The late Professor Michael Agho was my oldest brother and the killers have created a very big vacuum that would be difficult to fill in the family and nation. Having over 10 years of research and teaching, Mike would always tell me to consider coming home and contribute to research and teaching. Now that Mike is gone, my dream of coming home is gone too.

I can’t stop crying; I have lost my best friend, my big bros and my idol in a very tragic manner.

My questions to President Yar’Adua and Governor Adams Oshiomhole are:

Who are the killers of my late brother?

What are the Nigeria police doing about my brother’s case?

Time will tell if the current regime is a joke or a messiah

Also available at http://www.tribune.com.ng/20072009/fri/mosaic.html

Kingsley Agho, PhD, School of Medicine, University of Western Sydney, Australia.

 

Subject: Late Professor Michael Osarenogowu Agho - first anniversary

Message: On the occasion of the first anniversary of the death of my senior brother (late Professor Michael Osarenogowu Agho) who was killed by gunmen in Benin on his way back to Bauchi. Today marked a year those bastards took Mike away from us but the feelings of sadness and despair haven’t lifted from my heart. I have found myself mourning Mike everyday as if it was just yesterday Mike was taken away from us.

Today the Agho family of 48 Ekewan Road, Uzebu Quarters is today reflecting on Mike’s kindness, respect for mankind and contribution to research which still outwits others - that makes me feel, that Mike was still alive – For those who don’t know Mike, he was a are rare breed!!. As for me, I am so blessed and truly have much to be thankful for to have a brother like Mike.

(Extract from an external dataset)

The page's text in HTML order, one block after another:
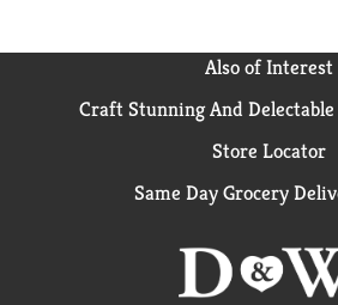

If you want to read about Mike’s contributions to leadership initiatives in Nigeria, go to: http://www.leadershipinitiatives.org/who-alumni.htm

Guys, I want us as a group to use this opportunity to discuss gun and land law reforms in Edo state as a way of celebrating Mike’s death because published research article revealed that gun law reforms in Australia reduces firearm deaths (Chapman S, Alpers P, Agho K, Jones M, 2006) and I am of the view that gun and land law reforms may also reduce firearm deaths in Edo state.

Reference:

Chapman S, Alpers P, Agho K, Jones M. Australia’s 1996 gun law reforms: faster falls in firearm deaths, firearm suicides, and a decade without mass shootings. Inj Prev 2006; 12: 365-372.